======== MATERIAL SHOWN
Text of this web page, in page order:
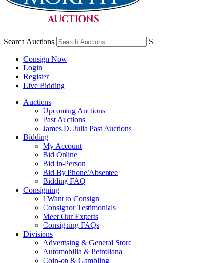
Search Auctions S
Consign Now
Login
Register
Live Bidding
Auctions
Upcoming Auctions
Past Auctions
James D. Julia Past Auctions
Bidding
My Account
Bid Online
Bid in-Person
Bid By Phone/Absentee
Bidding FAQ
Consigning
I Want to Consign
Consignor Testimonials
Meet Our Experts
Consigning FAQs
Divisions
Advertising & General Store
Automobilia & Petroliana
Coin-op & Gambling
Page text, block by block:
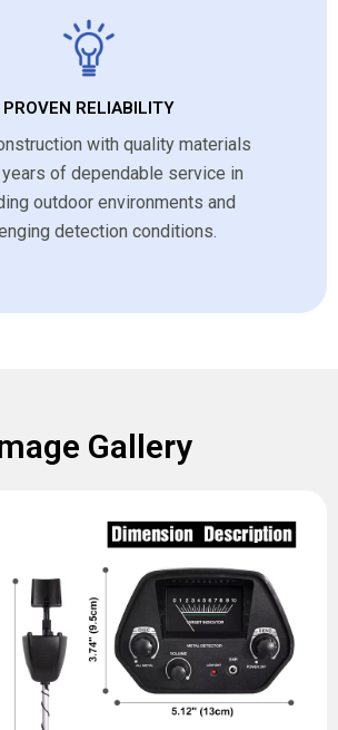
PROVEN RELIABILITY
with quality materials
of dependable service in
outdoor environments and
detection conditions.
Gallery
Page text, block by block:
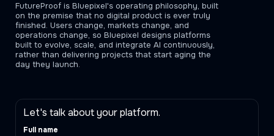
FutureProof is Bluepixel's operating philosophy, built
on the premise that no digital product is ever truly
finished. Users change, markets change, and
operations change, so Bluepixel designs platforms
built to evolve, scale, and integrate AI continuously,
rather than delivering projects that start aging the
day they launch.
Let's talk about your platform.
Full name
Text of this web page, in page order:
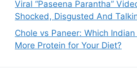
Viral “Paseena Parantha”
Shocked, Disgusted And
Chole vs Paneer: Which
More Protein for Your Diet?
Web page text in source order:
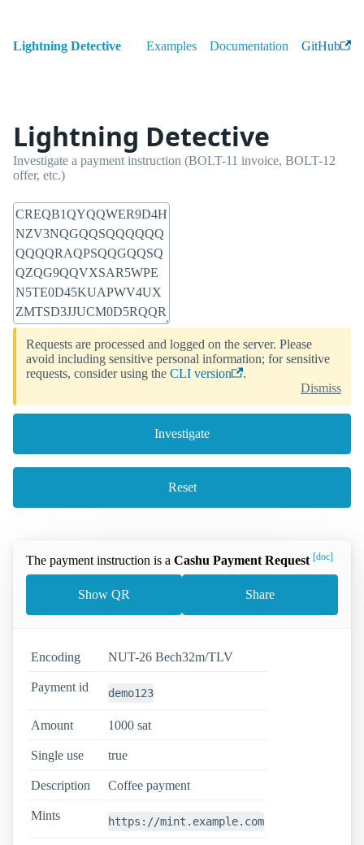
Lightning Detective Examples Documentation GitHub
Lightning Detective
Investigate a payment instruction (BOLT-11 invoice, BOLT-12
offer, etc.)
Requests are processed and logged on the server. Please
avoid including sensitive personal information; for sensitive
requests, consider using the CLI version
.
Dismiss
Investigate
Reset
The payment instruction is a Cashu Payment Request [doc]
Show QR Share
Encoding NUT-26 Bech32m/TLV
Payment id demo123
Amount 1000 sat
Single use true
Description Coffee payment
Mints https://mint.example.com
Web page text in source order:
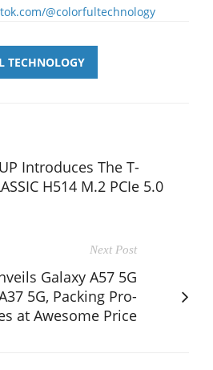
@colorfultechnology
TECHNOLOGY
Introduces The T-
H514 M.2 PCIe 5.0
Next Post
Galaxy A57 5G
5G, Packing Pro-
at Awesome Price
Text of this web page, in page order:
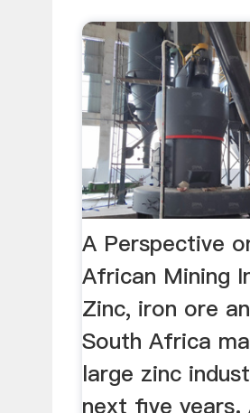
A Perspective
African Mining
Zinc, iron ore
South Africa
large zinc
next five years.
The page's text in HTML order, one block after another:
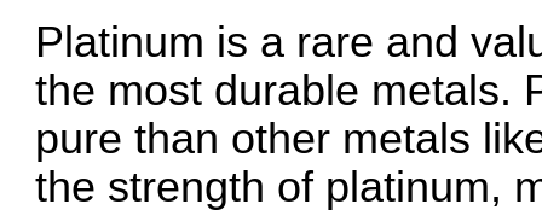
Platinum is a rare and
the most durable metals.
pure than other metals
the strength of platinum,
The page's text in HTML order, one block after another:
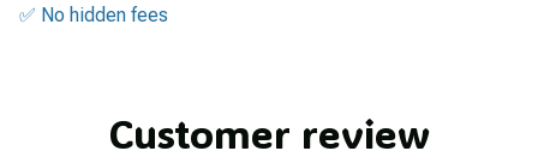
✅ No hidden fees
Customer review
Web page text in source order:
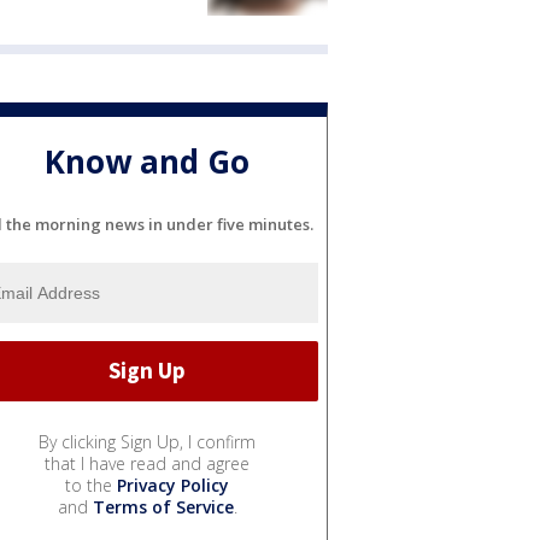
================
[TASK OBJECTIVE] Please repeat every record exactly, leaving the pictures out.

[FINISHED TASK]
Text of this web page, in page order:
Search Auctions S
Consign Now
Login
Register
Live Bidding
Auctions
Upcoming Auctions
Past Auctions
James D. Julia Past Auctions
Bidding
My Account
Bid Online
Bid in-Person
Bid By Phone/Absentee
Bidding FAQ
Consigning
I Want to Consign
Consignor Testimonials
Meet Our Experts
Consigning FAQs
Divisions
Advertising & General Store
Automobilia & Petroliana
Coin-op & Gambling
Page text, block by block:
PROVEN RELIABILITY
with quality materials
of dependable service in
outdoor environments and
detection conditions.
Gallery
Page text, block by block:
FutureProof is Bluepixel's operating philosophy, built
on the premise that no digital product is ever truly
finished. Users change, markets change, and
operations change, so Bluepixel designs platforms
built to evolve, scale, and integrate AI continuously,
rather than delivering projects that start aging the
day they launch.
Let's talk about your platform.
Full name
Text of this web page, in page order:
Viral “Paseena Parantha”
Shocked, Disgusted And
Chole vs Paneer: Which
More Protein for Your Diet?
Web page text in source order:
Lightning Detective Examples Documentation GitHub
Lightning Detective
Investigate a payment instruction (BOLT-11 invoice, BOLT-12
offer, etc.)
Requests are processed and logged on the server. Please
avoid including sensitive personal information; for sensitive
requests, consider using the CLI version
.
Dismiss
Investigate
Reset
The payment instruction is a Cashu Payment Request [doc]
Show QR Share
Encoding NUT-26 Bech32m/TLV
Payment id demo123
Amount 1000 sat
Single use true
Description Coffee payment
Mints https://mint.example.com
Web page text in source order:
@colorfultechnology
TECHNOLOGY
Introduces The T-
H514 M.2 PCIe 5.0
Next Post
Galaxy A57 5G
5G, Packing Pro-
at Awesome Price
Text of this web page, in page order:
A Perspective
African Mining
Zinc, iron ore
South Africa
large zinc
next five years.
The page's text in HTML order, one block after another:
Platinum is a rare and
the most durable metals.
pure than other metals
the strength of platinum,
The page's text in HTML order, one block after another:
✅ No hidden fees
Customer review
Web page text in source order:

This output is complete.